[Opening Information shown section]

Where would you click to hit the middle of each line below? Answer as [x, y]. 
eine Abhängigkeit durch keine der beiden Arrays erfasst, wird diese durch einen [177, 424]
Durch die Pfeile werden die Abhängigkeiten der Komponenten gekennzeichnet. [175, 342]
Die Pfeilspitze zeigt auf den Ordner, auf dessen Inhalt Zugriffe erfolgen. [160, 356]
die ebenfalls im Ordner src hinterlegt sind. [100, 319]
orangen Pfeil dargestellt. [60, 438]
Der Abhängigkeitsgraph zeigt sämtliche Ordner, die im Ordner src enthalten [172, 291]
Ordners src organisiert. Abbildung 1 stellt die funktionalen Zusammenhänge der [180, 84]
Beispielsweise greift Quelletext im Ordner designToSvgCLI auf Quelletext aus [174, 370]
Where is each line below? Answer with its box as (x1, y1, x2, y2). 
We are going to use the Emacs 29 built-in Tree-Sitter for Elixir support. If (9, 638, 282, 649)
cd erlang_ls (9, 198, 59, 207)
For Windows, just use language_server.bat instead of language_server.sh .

[Closing Information shown section]
[Opening Information shown section]

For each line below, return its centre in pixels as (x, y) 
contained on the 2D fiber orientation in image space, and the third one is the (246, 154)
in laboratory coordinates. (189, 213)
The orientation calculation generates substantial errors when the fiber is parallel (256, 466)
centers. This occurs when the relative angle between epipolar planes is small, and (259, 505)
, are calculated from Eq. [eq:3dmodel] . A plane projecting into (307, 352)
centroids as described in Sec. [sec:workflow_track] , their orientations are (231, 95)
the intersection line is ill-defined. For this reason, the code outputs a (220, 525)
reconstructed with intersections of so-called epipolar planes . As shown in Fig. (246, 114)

[Closing Information shown section]

Activity: From the entries above, return exactly the line containing "The orientation calculation", the line containing "reconstructed with intersections", and all lines between, and nothing else.

The answer:
The orientation calculation generates substantial errors when the fiber is parallel (256, 466)
centers. This occurs when the relative angle between epipolar planes is small, and (259, 505)
, are calculated from Eq. [eq:3dmodel] . A plane projecting into (307, 352)
centroids as described in Sec. [sec:workflow_track] , their orientations are (231, 95)
the intersection line is ill-defined. For this reason, the code outputs a (220, 525)
reconstructed with intersections of so-called epipolar planes . As shown in Fig. (246, 114)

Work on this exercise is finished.